ACTIVITY
Beginning with the line that contains "This daily-use dark" in the material below, print each line exactly until the line that contains "Book Your Consultation [90, 218, 232, 233]" has been printed, then stop.

EXCERPTED DATA
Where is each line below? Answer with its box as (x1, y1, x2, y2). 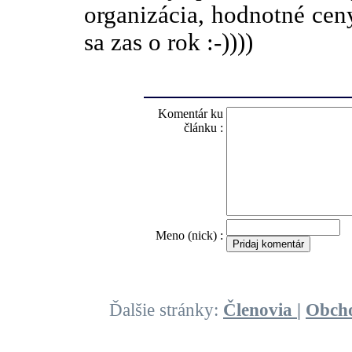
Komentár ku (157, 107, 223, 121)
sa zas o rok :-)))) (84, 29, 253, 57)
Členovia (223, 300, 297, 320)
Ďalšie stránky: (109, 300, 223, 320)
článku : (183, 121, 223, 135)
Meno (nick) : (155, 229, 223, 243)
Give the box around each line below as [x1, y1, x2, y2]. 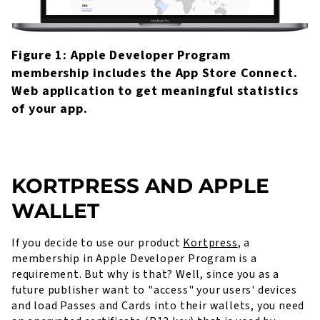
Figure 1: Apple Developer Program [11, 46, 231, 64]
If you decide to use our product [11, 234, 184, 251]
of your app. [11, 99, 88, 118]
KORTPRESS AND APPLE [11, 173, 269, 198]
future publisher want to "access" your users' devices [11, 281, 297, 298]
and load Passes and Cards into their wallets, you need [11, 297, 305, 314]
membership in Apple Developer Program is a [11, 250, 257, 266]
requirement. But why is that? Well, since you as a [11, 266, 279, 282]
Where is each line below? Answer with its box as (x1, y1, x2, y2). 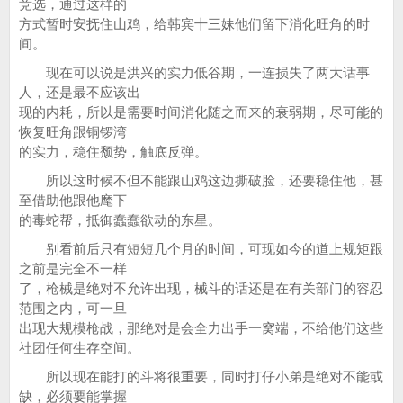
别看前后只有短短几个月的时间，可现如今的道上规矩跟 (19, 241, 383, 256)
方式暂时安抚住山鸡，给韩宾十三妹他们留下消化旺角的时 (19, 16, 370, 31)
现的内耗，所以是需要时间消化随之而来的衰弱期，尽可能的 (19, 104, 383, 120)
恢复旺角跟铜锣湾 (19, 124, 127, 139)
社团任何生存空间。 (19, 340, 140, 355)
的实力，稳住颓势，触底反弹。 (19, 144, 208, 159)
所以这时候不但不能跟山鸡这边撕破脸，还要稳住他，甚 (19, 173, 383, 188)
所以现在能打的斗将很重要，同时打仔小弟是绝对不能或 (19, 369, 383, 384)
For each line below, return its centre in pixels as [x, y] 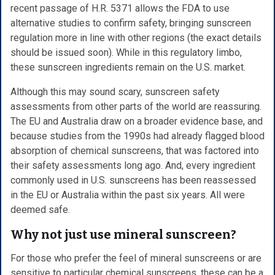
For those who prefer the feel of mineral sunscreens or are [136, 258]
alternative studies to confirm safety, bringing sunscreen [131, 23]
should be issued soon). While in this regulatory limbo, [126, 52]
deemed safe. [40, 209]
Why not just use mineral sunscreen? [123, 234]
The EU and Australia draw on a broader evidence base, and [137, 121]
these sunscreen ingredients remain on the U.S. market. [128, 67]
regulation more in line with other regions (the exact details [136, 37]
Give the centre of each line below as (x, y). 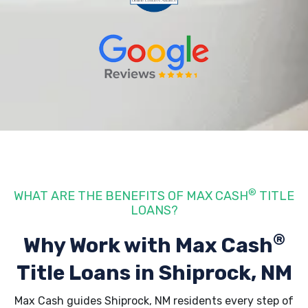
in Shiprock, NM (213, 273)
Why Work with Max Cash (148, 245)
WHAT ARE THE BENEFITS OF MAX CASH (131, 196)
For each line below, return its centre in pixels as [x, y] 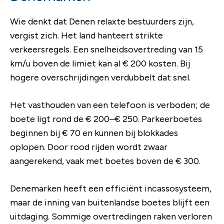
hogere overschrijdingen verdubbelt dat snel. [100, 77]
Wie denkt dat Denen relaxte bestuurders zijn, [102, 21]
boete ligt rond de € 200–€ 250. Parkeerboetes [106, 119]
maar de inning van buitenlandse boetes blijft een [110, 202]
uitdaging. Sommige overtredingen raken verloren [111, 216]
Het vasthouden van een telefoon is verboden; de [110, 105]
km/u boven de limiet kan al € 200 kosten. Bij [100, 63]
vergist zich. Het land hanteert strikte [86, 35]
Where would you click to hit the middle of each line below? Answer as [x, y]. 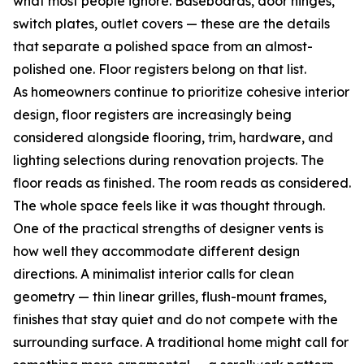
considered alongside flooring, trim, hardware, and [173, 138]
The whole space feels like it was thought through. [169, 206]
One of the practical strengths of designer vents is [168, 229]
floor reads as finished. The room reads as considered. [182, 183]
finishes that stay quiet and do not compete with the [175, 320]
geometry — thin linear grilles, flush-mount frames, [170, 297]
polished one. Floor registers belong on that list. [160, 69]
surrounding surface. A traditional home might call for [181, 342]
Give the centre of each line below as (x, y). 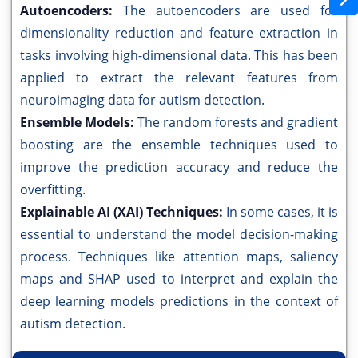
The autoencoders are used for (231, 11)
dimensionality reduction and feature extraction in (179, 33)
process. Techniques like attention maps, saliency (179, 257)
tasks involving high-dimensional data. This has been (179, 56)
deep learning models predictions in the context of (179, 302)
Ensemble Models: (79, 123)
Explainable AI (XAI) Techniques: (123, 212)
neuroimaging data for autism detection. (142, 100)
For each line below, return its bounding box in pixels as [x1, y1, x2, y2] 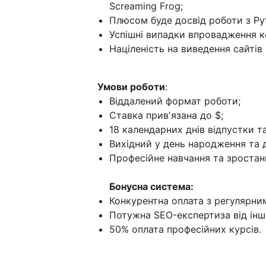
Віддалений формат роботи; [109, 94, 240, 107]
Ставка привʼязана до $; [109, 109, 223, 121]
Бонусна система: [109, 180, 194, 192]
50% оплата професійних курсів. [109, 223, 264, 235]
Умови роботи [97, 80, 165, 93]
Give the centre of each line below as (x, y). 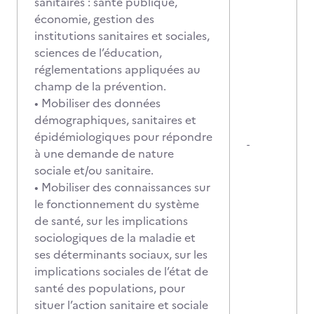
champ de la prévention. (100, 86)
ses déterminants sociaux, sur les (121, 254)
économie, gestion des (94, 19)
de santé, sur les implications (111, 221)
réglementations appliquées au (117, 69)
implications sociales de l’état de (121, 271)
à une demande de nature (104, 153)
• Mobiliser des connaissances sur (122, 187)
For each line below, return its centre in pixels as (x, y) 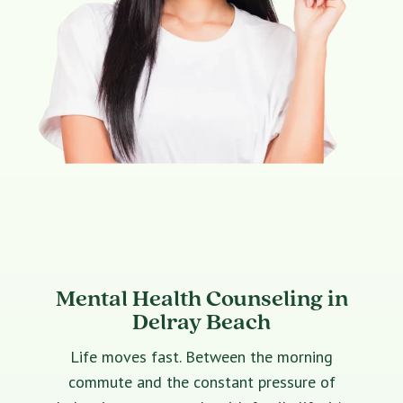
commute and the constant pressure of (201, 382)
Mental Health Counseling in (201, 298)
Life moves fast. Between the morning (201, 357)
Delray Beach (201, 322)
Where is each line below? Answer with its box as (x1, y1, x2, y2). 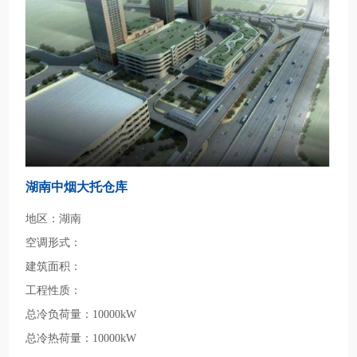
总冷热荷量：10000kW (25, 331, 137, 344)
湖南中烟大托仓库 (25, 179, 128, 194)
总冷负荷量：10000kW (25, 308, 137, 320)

...

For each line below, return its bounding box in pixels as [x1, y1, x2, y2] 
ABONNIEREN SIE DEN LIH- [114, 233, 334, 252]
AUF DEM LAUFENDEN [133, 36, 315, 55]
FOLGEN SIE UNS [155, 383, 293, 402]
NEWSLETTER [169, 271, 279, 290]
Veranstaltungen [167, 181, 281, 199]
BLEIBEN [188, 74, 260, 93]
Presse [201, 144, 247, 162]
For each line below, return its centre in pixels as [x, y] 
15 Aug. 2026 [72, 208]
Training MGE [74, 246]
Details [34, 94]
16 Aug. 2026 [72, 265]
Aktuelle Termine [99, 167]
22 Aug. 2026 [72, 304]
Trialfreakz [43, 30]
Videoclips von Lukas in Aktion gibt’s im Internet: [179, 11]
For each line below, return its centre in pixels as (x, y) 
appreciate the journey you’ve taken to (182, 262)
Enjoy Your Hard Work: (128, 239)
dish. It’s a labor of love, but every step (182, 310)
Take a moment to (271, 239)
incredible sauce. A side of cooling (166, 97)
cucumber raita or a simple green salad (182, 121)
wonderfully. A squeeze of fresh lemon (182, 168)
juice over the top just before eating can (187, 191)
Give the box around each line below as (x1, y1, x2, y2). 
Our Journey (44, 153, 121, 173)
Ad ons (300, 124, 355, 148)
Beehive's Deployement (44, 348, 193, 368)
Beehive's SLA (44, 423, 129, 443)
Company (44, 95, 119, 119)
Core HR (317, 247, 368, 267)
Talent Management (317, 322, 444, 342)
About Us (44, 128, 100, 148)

* * *

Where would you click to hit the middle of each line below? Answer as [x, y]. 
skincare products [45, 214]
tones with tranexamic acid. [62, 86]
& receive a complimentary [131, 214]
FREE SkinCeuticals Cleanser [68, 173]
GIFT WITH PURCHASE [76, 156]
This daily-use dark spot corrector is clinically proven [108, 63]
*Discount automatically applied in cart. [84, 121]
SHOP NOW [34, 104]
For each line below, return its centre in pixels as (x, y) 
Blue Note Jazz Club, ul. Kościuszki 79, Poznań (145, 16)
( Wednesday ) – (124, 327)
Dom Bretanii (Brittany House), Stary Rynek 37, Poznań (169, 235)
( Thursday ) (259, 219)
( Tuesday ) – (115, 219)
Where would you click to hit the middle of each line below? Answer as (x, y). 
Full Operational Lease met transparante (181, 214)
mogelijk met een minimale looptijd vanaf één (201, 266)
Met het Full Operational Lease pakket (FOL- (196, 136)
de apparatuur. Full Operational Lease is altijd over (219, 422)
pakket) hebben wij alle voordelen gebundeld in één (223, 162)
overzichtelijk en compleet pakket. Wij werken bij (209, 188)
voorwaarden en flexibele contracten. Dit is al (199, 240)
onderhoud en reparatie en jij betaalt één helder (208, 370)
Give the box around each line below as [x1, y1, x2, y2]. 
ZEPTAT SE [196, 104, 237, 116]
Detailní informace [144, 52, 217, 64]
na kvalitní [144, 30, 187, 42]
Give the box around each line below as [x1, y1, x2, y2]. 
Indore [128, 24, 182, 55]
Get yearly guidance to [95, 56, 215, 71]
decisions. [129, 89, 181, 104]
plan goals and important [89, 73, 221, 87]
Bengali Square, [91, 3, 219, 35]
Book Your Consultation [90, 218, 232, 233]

ANSWER FOR THE TASK
This daily-use dark spot corrector is clinically proven [108, 63]
*Discount automatically applied in cart. [84, 121]
SHOP NOW [34, 104]
For each line below, return its centre in pixels as (x, y) 
Blue Note Jazz Club, ul. Kościuszki 79, Poznań (145, 16)
( Wednesday ) – (124, 327)
Dom Bretanii (Brittany House), Stary Rynek 37, Poznań (169, 235)
( Thursday ) (259, 219)
( Tuesday ) – (115, 219)
Where would you click to hit the middle of each line below? Answer as (x, y). 
Full Operational Lease met transparante (181, 214)
mogelijk met een minimale looptijd vanaf één (201, 266)
Met het Full Operational Lease pakket (FOL- (196, 136)
de apparatuur. Full Operational Lease is altijd over (219, 422)
pakket) hebben wij alle voordelen gebundeld in één (223, 162)
overzichtelijk en compleet pakket. Wij werken bij (209, 188)
voorwaarden en flexibele contracten. Dit is al (199, 240)
onderhoud en reparatie en jij betaalt één helder (208, 370)
Give the box around each line below as [x1, y1, x2, y2]. 
ZEPTAT SE [196, 104, 237, 116]
Detailní informace [144, 52, 217, 64]
na kvalitní [144, 30, 187, 42]
Give the box around each line below as [x1, y1, x2, y2]. 
Indore [128, 24, 182, 55]
Get yearly guidance to [95, 56, 215, 71]
decisions. [129, 89, 181, 104]
plan goals and important [89, 73, 221, 87]
Bengali Square, [91, 3, 219, 35]
Book Your Consultation [90, 218, 232, 233]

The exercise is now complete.